Timeline Analysis in Computer Forensic is used for the investigation purposes mainly for answer the questions related to date and time. This process will be very helpful in the case of having a lot of information related to the particular event. Timeline Analysis is represented in the graphical form it is very useful in Digital Forensic to determine when the event or transaction occurs. Timeline Analysis in Digital Forensics gives the clear information through the specific year, month, date views.

It will help you in the case when you need to know the details about the transactions take place at a particular date and how they are related to each other. The main purpose of using Timeline Analysis for investigation is to obtain the graphical view of transaction hence to is easy for examiners to evaluate and make decisions based on it.

Timeline Analysis Feature In MailXaminer

Using Timeline Analysis Software feature, Forensic Investigator or Examiner can view email conversation details between Sender & Receiver according to specific Year, Month and Date.

Choose “Timeline Analysis” from MailXaminer Analytics option from the top right corner of the dashboard to perform Timeline Analysis for investigation.

The Timeline Analysis software feature provides you the graphical representation of email data in specific Year, Month and Date wise.

This Timeline Analysis tool provides you the option for viewing emails according to the specific year. It provides information like what type of communication is taking place for Ex: Email, Chat, Call

It also provides the Information of communication taken place during particular Month similar to Yearly view.

This Timeline Analysis tool not only gives you the view of Monthly and Yearly communication it also provides the communication details during the specific date. It gives you the information like whether any communication takes place at a particular date or not.

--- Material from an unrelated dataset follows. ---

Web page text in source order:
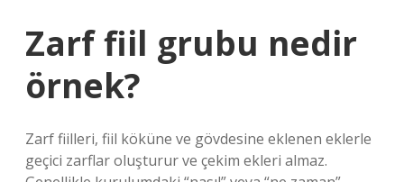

Click on the “Setting Gear” icon to customize the data items according to the choice.

To change the custom colour option of the different sections such as Mails, attachments, chats, SMS etc. Click on “Item Colour Setting”. It will help to differentiate between Mail, Chat, Call etc. from the graph and help in fast Timeline analysis in Forensics.

After the Time Analysis process the forensic tool allows the user to view the email data on the time basis. Right click on the timeline bar from which you want to view the email data and select the option “View Selected Items” obtain the list of email data on that time period.

Now Preview the resultant email data with its meta details. The tool also displays meta -details such as Subject, From, To, Sent, Received, MD5, Size etc.” as a summery without opening the message.

Timeline Analysis process is also provides the option to export data into various file format like PDF, PST, MSG, HTML etc. similar to Link Analysis software feature which helps to save and refer the collected information in the various stages analysis.

Through the printing option provided by the analysis tool examiner can easily generate the hard copy of the Timeline analysis artifacts for the court submitting purpose. Mostly these reports are generated in PDF file format.


Link Analysis in Digital Forensics is the process of finding connection or relationship between network nodes or users and Timeline Analysis in Digital Forensics is performing to obtaining the information with related to the time period. MailXaminer is a Digital Forensic software tool which provides both these features in a single platform that will help the investigators to visualize and obtain the information in a timely manner and also help to create an effective report using the obtained information.